Back in the glorious pre-quarantine days, I attended a lecture held by the film studies department at the Logan Center. The speaker was talking about a "freeze-frame (forgot the technical name)" technique to analyze films, which is essentially using selected frames as opposed to clips as the unit of analysis. I was wondering whether machine learning methods could help us find the frame with most information if we define a neighborhood. Without audio analysis and speech-to-text then text analysis, we most likely have to stick to films in which the most important scenes occur through actions rather than words. It is hard to believe that an algorithm can accomplish the task by going through facial expressions alone, although in films such as the Marriage Story, brilliant actors indeed have memorable facial expressions that may help us identify in which moments the climax of the film takes place.

jsgenan commented 4 years ago

It is genius to represent sound waves as figures in deep learning model! However the previous readings were talking about training machinery to recognize square patches in images. Can we talk a little more about how are the two dimensions, time and frequency, combined and processed in the model? Furthermore, is it possible to use the same philosophy to add one more dimension of vector in other deep learning models?

Lesopil commented 4 years ago

Re: the section about preprocessing and training machine vision models. What is done to prevent someone tricking the model by adding noise to a picture of cat to make it seem like a dog to the computer, but still clearly recognizable as a cat to humans?

liu431 commented 4 years ago

For user-generated images on social media, are they open to be scraped by researchers? Will people be less willing to post images of themselves or silly ones if they realize they are being monitored and analyzed?

minminfly68 commented 4 years ago

This computer vision section might have excellent application in the real world, like detecting human behavior in the real word, however, I am wondering how to solve the problem that it might offend humans' privacy and what can we do to protect humans' privacy? Thanks!
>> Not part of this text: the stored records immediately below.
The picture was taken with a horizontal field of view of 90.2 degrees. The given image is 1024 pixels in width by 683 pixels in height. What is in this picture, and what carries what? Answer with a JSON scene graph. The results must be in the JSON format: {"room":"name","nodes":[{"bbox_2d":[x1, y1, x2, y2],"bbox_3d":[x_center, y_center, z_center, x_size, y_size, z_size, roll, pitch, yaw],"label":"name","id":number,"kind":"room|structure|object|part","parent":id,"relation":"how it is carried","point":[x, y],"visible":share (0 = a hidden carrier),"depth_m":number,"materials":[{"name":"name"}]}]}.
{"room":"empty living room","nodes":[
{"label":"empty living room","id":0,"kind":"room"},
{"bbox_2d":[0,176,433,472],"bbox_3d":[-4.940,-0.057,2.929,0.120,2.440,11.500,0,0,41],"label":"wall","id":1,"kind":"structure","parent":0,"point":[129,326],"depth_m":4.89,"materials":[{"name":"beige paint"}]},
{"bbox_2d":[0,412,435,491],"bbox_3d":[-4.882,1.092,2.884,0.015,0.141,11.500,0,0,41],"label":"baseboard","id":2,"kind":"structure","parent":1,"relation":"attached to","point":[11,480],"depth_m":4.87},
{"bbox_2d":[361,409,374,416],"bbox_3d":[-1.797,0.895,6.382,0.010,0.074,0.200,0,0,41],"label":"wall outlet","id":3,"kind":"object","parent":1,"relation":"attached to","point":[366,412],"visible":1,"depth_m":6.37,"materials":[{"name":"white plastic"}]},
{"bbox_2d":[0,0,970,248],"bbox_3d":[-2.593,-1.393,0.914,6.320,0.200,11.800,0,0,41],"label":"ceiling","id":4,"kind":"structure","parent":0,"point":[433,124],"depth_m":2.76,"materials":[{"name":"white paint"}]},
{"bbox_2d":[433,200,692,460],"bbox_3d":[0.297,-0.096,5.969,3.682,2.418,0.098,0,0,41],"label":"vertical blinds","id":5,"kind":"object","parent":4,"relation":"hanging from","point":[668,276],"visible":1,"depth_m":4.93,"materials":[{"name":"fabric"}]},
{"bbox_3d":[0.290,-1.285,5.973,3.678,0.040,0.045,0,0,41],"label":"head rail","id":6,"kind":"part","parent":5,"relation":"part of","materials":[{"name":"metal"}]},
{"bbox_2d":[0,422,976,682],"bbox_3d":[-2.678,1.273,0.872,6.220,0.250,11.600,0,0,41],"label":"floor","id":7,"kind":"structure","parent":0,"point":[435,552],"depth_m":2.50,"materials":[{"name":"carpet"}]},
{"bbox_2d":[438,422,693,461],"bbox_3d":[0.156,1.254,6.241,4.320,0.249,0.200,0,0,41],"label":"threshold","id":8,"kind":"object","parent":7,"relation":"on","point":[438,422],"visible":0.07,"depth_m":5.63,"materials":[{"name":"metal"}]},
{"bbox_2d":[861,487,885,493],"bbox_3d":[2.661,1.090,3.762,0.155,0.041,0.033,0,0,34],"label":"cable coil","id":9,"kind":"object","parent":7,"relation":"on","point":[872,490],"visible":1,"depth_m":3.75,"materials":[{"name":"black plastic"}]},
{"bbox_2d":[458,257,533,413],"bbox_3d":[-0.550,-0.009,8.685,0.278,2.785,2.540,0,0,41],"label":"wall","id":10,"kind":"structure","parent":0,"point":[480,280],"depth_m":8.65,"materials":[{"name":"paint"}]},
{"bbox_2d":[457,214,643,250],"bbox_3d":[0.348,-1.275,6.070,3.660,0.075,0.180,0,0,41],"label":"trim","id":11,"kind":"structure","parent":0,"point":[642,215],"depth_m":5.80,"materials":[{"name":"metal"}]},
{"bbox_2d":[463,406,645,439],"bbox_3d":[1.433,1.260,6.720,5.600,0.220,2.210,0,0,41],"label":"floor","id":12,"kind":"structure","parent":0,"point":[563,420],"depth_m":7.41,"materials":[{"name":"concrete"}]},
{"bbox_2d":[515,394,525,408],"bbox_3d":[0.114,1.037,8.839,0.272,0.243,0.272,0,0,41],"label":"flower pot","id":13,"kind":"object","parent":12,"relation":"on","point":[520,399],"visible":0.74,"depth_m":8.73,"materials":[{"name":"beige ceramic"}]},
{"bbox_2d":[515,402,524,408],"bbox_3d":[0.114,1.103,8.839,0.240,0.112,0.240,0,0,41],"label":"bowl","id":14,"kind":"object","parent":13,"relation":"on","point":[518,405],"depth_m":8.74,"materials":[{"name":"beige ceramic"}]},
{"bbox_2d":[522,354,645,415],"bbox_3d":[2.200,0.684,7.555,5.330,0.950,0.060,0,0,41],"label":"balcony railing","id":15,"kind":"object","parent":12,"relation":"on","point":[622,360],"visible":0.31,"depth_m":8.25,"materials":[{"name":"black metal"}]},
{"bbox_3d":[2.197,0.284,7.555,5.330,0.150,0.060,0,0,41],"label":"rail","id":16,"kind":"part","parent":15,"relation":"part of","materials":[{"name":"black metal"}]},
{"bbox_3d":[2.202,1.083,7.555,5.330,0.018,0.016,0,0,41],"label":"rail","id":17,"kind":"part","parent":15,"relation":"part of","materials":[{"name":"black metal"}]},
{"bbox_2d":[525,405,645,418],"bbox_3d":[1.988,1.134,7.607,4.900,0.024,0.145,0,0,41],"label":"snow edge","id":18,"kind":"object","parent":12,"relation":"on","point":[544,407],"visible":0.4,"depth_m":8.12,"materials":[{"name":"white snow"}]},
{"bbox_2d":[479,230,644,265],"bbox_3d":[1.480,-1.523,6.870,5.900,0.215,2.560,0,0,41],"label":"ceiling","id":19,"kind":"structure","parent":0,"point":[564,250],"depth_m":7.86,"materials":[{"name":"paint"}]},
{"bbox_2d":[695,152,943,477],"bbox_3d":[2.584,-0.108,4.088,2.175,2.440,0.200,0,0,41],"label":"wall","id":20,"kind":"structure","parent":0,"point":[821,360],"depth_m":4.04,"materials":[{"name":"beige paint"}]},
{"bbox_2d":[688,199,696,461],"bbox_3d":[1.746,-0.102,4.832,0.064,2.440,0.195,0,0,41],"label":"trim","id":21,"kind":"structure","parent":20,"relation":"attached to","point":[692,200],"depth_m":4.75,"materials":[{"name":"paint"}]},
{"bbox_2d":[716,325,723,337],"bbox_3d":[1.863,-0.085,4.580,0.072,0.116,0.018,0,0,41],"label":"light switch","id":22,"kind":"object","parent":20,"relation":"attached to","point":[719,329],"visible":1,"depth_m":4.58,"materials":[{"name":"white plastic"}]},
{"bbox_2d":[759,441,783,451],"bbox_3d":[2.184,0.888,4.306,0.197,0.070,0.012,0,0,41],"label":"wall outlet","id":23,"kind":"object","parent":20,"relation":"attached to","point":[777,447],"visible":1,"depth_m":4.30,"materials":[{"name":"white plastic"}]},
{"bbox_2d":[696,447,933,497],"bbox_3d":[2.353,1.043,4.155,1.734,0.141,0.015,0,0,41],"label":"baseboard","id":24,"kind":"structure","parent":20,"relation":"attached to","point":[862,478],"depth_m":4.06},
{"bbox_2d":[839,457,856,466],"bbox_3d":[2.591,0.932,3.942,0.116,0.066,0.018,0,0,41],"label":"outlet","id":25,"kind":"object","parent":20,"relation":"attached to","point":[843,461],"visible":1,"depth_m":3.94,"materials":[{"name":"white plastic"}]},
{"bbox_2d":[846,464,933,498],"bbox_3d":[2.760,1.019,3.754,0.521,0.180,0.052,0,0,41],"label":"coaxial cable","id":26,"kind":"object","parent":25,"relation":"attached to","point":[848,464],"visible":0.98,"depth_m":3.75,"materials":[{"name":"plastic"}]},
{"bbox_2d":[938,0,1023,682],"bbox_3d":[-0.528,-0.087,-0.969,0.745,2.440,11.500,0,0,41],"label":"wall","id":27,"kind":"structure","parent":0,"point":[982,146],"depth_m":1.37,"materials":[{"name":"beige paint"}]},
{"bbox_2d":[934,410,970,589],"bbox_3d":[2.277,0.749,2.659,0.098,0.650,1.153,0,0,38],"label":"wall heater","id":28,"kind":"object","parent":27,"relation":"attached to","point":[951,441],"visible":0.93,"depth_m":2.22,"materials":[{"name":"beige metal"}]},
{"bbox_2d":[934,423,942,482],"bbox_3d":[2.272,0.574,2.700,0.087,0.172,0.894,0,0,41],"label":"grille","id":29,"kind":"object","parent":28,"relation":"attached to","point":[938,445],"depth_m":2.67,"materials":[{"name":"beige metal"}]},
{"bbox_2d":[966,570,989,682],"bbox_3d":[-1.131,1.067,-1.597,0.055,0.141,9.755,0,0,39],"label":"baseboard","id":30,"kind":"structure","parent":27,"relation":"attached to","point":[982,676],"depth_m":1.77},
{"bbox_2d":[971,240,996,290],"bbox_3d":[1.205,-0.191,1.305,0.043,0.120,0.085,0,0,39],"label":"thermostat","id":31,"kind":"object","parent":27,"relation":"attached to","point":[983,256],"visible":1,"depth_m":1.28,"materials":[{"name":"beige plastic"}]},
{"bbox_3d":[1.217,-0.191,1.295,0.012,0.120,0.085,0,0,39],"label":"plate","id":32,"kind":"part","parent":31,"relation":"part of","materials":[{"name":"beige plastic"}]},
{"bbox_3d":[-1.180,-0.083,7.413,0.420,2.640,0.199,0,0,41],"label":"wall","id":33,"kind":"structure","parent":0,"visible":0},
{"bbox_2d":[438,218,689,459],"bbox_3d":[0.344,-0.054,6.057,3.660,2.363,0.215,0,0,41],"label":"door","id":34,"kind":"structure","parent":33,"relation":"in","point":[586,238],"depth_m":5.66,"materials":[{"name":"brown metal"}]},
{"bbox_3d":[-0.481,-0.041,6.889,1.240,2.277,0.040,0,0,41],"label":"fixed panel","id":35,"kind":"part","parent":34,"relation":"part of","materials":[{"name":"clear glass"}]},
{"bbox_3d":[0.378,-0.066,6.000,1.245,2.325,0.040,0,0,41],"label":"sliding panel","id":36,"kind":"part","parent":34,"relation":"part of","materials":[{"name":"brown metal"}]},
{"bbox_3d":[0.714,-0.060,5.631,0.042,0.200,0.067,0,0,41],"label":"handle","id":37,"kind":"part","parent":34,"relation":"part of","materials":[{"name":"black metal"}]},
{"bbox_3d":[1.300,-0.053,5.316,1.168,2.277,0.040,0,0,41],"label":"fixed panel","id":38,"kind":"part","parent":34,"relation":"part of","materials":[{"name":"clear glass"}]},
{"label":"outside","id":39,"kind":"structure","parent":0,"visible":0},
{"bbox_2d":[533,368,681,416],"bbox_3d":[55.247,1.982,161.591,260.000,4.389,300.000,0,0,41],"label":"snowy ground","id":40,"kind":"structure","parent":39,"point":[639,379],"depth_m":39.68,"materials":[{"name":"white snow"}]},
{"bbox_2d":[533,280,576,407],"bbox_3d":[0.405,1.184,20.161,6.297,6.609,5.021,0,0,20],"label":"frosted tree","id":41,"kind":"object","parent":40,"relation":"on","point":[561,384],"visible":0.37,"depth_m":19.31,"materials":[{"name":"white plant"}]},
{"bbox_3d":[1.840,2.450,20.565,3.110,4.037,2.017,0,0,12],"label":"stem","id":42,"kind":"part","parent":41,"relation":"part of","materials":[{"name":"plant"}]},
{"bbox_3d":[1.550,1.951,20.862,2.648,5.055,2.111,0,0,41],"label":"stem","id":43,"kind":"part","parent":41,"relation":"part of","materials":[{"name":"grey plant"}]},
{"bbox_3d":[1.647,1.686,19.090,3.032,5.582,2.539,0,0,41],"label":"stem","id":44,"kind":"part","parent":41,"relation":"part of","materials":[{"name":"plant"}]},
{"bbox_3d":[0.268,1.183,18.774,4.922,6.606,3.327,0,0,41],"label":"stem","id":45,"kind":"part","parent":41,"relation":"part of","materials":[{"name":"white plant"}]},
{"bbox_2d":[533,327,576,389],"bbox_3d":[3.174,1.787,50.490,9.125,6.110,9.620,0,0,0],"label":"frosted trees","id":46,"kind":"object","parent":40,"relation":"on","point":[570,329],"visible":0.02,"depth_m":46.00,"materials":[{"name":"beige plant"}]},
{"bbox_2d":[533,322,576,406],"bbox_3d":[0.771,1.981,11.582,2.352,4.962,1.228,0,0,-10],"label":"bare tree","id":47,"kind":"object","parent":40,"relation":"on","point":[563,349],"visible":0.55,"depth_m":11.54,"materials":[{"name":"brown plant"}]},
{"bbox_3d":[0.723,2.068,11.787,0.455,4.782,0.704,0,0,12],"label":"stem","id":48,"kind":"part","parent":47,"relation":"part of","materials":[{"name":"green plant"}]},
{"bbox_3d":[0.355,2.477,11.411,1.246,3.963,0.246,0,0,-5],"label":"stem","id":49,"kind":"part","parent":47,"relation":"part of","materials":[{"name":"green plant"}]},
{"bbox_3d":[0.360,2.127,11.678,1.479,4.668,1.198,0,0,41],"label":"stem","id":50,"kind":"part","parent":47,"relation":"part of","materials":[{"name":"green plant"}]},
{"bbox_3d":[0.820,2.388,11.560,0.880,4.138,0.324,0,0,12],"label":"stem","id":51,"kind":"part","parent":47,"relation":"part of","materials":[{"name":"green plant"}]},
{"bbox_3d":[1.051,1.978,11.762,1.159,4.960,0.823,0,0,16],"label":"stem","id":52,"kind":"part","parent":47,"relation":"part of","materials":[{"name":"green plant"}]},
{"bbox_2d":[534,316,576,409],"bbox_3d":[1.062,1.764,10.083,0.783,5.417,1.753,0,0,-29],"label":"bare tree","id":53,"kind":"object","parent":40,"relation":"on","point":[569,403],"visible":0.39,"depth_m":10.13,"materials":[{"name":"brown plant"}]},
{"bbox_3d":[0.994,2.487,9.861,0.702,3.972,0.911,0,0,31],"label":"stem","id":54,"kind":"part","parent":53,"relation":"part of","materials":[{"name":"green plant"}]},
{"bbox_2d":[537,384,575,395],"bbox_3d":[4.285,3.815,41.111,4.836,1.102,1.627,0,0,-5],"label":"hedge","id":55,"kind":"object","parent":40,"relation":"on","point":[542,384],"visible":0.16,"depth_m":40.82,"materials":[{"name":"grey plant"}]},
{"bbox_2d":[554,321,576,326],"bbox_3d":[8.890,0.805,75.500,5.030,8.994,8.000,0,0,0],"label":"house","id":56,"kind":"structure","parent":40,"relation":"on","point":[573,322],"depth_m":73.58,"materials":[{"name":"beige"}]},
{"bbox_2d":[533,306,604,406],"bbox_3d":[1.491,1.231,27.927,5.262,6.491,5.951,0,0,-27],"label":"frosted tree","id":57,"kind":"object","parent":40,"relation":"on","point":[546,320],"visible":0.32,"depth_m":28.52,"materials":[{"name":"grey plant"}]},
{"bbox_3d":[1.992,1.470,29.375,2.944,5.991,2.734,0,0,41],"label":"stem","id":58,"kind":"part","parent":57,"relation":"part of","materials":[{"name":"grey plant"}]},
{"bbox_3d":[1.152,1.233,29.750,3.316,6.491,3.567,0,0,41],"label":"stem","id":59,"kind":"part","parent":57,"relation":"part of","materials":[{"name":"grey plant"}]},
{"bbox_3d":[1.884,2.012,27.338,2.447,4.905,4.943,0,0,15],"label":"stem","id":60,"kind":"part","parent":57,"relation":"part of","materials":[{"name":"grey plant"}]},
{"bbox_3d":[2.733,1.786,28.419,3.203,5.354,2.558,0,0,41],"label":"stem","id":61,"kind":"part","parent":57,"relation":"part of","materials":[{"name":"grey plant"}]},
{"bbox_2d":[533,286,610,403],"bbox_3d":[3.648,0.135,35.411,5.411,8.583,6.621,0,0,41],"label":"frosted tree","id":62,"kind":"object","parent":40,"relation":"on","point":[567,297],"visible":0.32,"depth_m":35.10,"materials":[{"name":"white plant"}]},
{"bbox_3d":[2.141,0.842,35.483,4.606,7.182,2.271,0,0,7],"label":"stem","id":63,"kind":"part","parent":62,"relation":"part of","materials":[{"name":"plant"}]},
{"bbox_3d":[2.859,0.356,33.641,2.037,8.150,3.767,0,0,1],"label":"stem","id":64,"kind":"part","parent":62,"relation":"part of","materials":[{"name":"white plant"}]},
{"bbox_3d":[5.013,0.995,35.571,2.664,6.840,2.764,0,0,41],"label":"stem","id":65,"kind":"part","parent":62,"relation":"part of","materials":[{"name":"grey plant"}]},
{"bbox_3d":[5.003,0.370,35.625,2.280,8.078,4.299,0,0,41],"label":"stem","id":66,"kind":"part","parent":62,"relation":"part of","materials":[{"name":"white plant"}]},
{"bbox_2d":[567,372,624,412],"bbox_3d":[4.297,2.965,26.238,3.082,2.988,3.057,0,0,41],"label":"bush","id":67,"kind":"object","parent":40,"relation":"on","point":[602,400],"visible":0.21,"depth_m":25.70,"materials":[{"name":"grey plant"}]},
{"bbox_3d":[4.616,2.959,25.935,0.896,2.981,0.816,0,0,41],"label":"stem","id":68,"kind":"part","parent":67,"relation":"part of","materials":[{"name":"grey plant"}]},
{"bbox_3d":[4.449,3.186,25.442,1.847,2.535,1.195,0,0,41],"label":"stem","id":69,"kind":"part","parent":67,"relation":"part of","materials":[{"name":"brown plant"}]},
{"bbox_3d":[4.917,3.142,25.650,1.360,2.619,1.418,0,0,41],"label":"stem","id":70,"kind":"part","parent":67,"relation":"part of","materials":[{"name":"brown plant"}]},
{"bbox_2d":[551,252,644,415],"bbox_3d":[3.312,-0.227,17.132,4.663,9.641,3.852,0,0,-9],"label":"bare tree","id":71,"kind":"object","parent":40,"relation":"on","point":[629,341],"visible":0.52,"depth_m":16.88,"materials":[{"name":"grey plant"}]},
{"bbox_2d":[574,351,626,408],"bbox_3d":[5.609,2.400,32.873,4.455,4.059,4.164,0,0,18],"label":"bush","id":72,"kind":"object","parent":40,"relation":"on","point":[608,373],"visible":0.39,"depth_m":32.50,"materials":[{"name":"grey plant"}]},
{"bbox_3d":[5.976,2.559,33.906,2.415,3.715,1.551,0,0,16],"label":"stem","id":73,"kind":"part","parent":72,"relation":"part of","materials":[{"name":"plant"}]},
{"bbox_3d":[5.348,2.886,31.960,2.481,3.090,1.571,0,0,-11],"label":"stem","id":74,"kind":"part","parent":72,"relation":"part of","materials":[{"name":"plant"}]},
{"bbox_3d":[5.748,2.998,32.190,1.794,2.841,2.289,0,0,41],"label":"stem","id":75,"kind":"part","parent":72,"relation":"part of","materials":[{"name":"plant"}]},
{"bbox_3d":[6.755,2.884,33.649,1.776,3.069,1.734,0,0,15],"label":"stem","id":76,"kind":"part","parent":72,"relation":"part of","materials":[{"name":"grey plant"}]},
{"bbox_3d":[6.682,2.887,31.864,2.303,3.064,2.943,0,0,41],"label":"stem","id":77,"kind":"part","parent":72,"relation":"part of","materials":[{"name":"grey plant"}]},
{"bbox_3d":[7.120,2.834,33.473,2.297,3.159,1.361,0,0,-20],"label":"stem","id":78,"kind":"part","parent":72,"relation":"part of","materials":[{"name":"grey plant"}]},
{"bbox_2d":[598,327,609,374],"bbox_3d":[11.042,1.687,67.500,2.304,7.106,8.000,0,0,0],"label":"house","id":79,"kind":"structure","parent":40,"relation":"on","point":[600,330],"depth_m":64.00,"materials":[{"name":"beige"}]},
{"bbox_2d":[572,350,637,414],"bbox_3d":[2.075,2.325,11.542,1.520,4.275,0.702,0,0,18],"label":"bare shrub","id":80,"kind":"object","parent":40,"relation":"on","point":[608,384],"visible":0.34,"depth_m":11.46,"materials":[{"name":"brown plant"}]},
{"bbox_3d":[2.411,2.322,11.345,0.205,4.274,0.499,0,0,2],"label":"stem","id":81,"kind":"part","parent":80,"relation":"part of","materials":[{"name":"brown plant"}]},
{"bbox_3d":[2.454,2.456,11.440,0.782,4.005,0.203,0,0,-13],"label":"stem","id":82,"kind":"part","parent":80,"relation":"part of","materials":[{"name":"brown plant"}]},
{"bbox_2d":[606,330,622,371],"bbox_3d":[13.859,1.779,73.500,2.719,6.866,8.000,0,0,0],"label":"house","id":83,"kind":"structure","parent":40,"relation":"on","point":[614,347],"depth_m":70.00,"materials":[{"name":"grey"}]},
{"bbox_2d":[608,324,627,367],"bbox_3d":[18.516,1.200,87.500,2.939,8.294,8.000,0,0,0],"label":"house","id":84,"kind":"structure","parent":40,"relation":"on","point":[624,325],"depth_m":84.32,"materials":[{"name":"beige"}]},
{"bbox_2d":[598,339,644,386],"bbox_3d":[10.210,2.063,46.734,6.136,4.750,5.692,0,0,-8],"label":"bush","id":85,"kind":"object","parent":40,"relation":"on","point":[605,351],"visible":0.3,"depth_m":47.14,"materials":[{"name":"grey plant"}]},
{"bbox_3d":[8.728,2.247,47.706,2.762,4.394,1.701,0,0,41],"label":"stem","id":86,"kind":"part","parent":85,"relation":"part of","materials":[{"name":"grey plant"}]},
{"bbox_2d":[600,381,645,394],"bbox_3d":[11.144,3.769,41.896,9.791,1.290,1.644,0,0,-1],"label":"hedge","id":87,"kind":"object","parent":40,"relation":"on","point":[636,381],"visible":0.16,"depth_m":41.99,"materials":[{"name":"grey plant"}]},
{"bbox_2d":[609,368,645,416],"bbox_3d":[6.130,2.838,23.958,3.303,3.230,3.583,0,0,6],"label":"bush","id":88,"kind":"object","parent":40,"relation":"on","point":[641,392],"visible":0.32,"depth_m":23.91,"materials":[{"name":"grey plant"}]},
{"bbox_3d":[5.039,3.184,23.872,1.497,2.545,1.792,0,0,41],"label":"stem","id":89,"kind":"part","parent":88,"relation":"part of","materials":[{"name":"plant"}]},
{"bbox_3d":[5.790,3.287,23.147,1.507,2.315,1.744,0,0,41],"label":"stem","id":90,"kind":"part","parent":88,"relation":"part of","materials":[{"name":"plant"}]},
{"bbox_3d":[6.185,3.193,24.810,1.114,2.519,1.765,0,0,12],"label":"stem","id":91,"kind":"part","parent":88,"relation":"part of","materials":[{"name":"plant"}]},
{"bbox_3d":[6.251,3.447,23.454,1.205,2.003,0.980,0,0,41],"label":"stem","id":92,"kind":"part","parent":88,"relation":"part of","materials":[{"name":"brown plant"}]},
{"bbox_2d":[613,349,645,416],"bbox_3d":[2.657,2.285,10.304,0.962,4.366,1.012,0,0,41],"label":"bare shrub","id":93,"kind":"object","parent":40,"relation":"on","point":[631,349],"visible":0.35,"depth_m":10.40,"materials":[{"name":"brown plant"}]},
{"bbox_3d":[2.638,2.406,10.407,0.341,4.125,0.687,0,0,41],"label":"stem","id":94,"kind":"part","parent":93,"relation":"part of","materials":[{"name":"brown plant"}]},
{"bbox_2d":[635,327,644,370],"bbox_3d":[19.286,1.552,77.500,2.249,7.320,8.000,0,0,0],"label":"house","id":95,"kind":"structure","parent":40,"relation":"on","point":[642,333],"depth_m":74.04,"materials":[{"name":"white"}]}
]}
timhannifan commented 4 years ago

A unique feature of computer vision discussed in the reading is the ability to identify salient features through altering image contrast. My understanding is that this process helps to distinguish important information from background noise. In a social context, could one use these techniques be used to identify changes in the zeitgeist through time? For example, could one not only classify Romanticist vs Impressionist paintings, but identify the salient features that distinguish the two periods?

bazirou commented 4 years ago

My question is also about the stability of embeddings, is there any common validation method used in empirical study help us to state that the embedding actually makes sense?